* _Activity_:
Leaving the pictures aside, return the listing exactly as it appears.

################

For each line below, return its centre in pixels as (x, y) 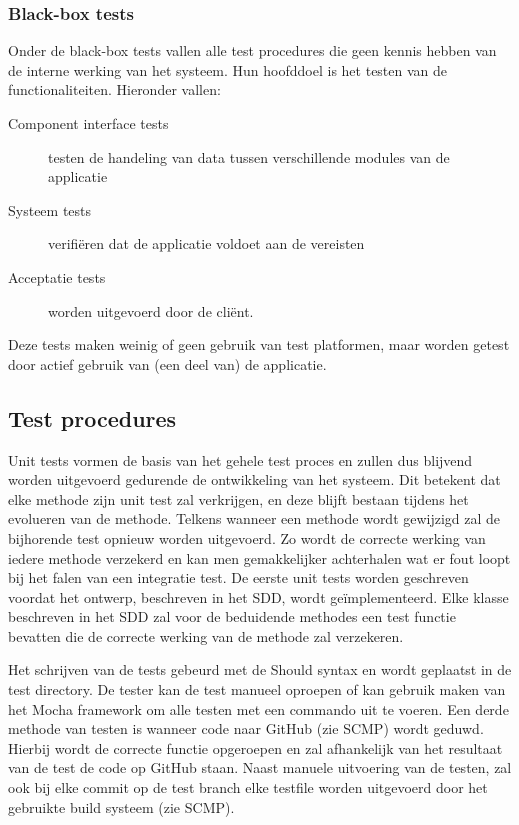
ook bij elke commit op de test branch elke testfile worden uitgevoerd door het (248, 787)
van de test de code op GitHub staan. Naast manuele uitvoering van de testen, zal (260, 767)
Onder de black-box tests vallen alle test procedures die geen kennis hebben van (252, 50)
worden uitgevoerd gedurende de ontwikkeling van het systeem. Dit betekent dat (254, 479)
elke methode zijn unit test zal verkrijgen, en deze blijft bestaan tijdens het (238, 498)
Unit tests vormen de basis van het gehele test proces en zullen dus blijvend (240, 459)
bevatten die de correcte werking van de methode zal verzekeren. (206, 635)
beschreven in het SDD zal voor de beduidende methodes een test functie (232, 616)
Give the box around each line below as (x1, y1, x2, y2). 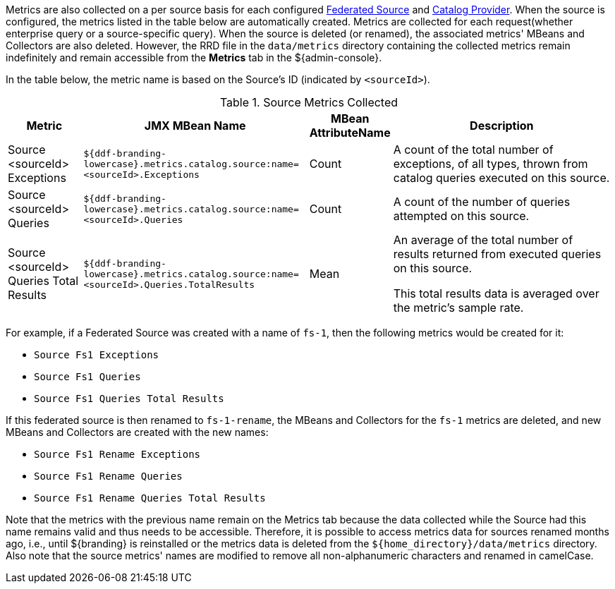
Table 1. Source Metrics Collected (219, 95, 398, 109)
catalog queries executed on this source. (393, 171, 610, 185)
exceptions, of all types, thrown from (393, 157, 588, 171)
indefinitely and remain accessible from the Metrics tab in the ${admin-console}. (6, 51, 382, 63)
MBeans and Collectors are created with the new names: (6, 426, 269, 438)
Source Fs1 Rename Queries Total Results (34, 492, 266, 504)
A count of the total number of (393, 142, 554, 157)
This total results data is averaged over (393, 286, 599, 300)

################

* _Your solution_:
For each line below, return its centre in pixels as (x, y) 
ook bij elke commit op de test branch elke testfile worden uitgevoerd door het (248, 787)
van de test de code op GitHub staan. Naast manuele uitvoering van de testen, zal (260, 767)
Onder de black-box tests vallen alle test procedures die geen kennis hebben van (252, 50)
worden uitgevoerd gedurende de ontwikkeling van het systeem. Dit betekent dat (254, 479)
elke methode zijn unit test zal verkrijgen, en deze blijft bestaan tijdens het (238, 498)
Unit tests vormen de basis van het gehele test proces en zullen dus blijvend (240, 459)
bevatten die de correcte werking van de methode zal verzekeren. (206, 635)
beschreven in het SDD zal voor de beduidende methodes een test functie (232, 616)
Give the box around each line below as (x1, y1, x2, y2). 
Table 1. Source Metrics Collected (219, 95, 398, 109)
catalog queries executed on this source. (393, 171, 610, 185)
exceptions, of all types, thrown from (393, 157, 588, 171)
indefinitely and remain accessible from the Metrics tab in the ${admin-console}. (6, 51, 382, 63)
MBeans and Collectors are created with the new names: (6, 426, 269, 438)
Source Fs1 Rename Queries Total Results (34, 492, 266, 504)
A count of the total number of (393, 142, 554, 157)
This total results data is averaged over (393, 286, 599, 300)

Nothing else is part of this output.